A different organization is proposed in [9], which implements buffering within the synchronizer, as shown in Fig. 3(b). In this tightly coupled implementation, no extra buffering is employed; instead, the 3-flop synchronizer in Fig. 1(a) also acts as a buffer by relaxing the counters' free-running characteristic. Whenever synchronized data



Fig. 3. (a) Loosely coupled [8] and (b) tightly coupled [9] mesochronous synchronization and buffering architectures.

cannot be consumed immediately in the receiver due to a downstream stall, the write and read counters stop and the transmitter is notified by a stall signal to stop sending further data.

The tightly coupled organization reduces the area budget, since no extra registers are required to implement the FIFO buffer, other than the ones required by the modified 3-flop synchronizer. However, in order to stop the free-running counters effectively, the stall signal must reach the transmitter within the same clock cycle. This requirement imposes very strict timing constraints to the transmitter–receiver link, thereby limiting the maximum link length that can be supported. In order to somewhat relax the timing constraints, an alternative "hybrid" version of the tightly coupled organization was proposed [10]. In both cases, 3-flop synchronizers are enough, since in [9] and [10], the clocks are assumed to be deasserted during reset, similar to [12]. Instead, if reset is done asynchronously, as in Starsync [8], a 4-flop synchronizer will be needed.

Overall, the sizing of the synchronizer structures in both loosely and tightly coupled architectures is not an architectural feature, but just a property of the employed reset mechanism. Therefore, even though the two architectures were proposed with different register requirements, in reality, they need the same *n*-flop synchronizers, as long as they are being reset in the same way.

#### III. PROPOSED MESOCHRONOUS FIFO

The proposed mesochronous FIFO architecture combines the benefits of the loosely coupled [8] and tightly coupled approaches [9], [10], while avoiding their weaknesses. The new design couples synchronization and buffering in a cost-efficient implementation that fully supports multicycle link delays. A completely different operating approach is adopted, whereby the data are synchronized implicitly through the explicit synchronization of flow-control signals.

#### A. Architecture and Operation

Fig. 4(a) shows the proposed mesochronous FIFO. Data that need to be synchronized are stored in a memory placed in the transmitter domain. Two monotonically increasing counters



Fig. 4. (a) Proposed mesochronous FIFO, which implicitly synchronizes data through the explicit synchronization of the flow-control push/pop signals. (b) Short cycle-by-cycle example of the operation of the proposed design.

index the memory positions, where data are stored and accessed.

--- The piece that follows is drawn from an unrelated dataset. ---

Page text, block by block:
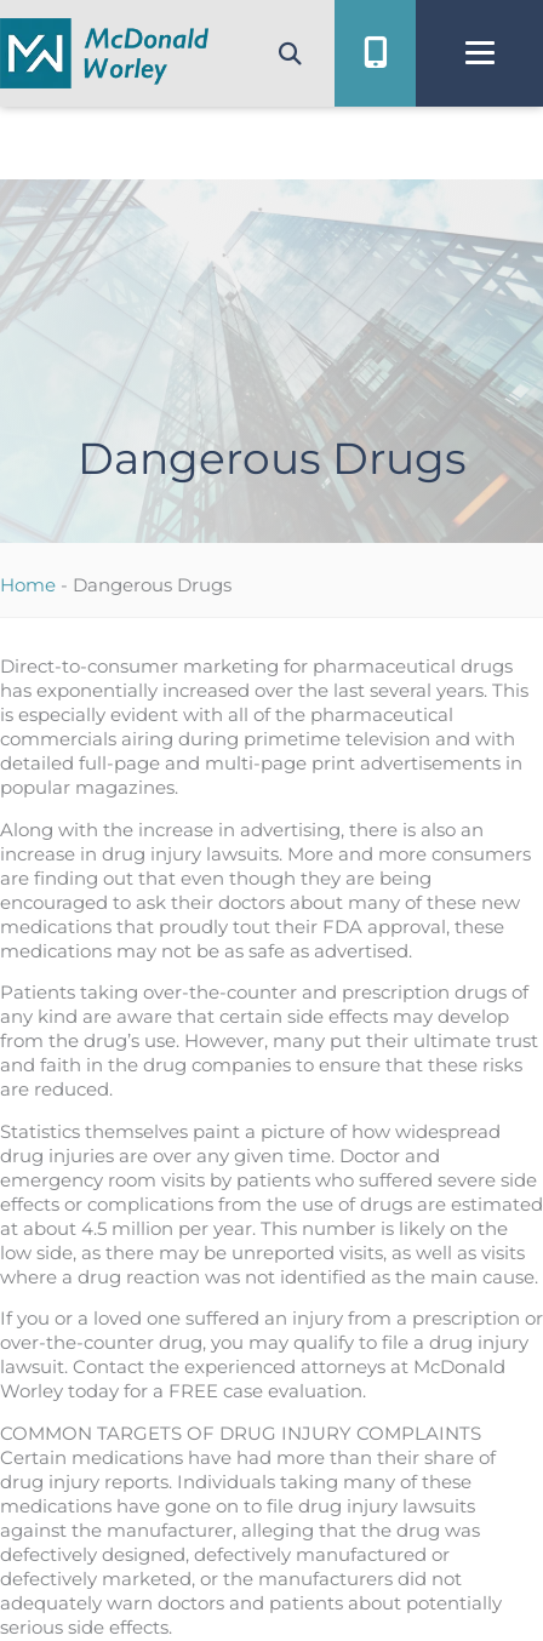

The transmitter-synchronous tail pointer points to the write position in memory where a new data word is stored, while the receiver-synchronous head pointer points to the position from where a word will be read out. A pair of opposite-direction single-bit 4-flop synchronizers are used to sync enqueue (write) and dequeue (consume) events between the two sides. The 4-flop synchronizers are used to account for the worst case scenario that can occur with the asynchronous reset of the read and write pointers, as described in [8].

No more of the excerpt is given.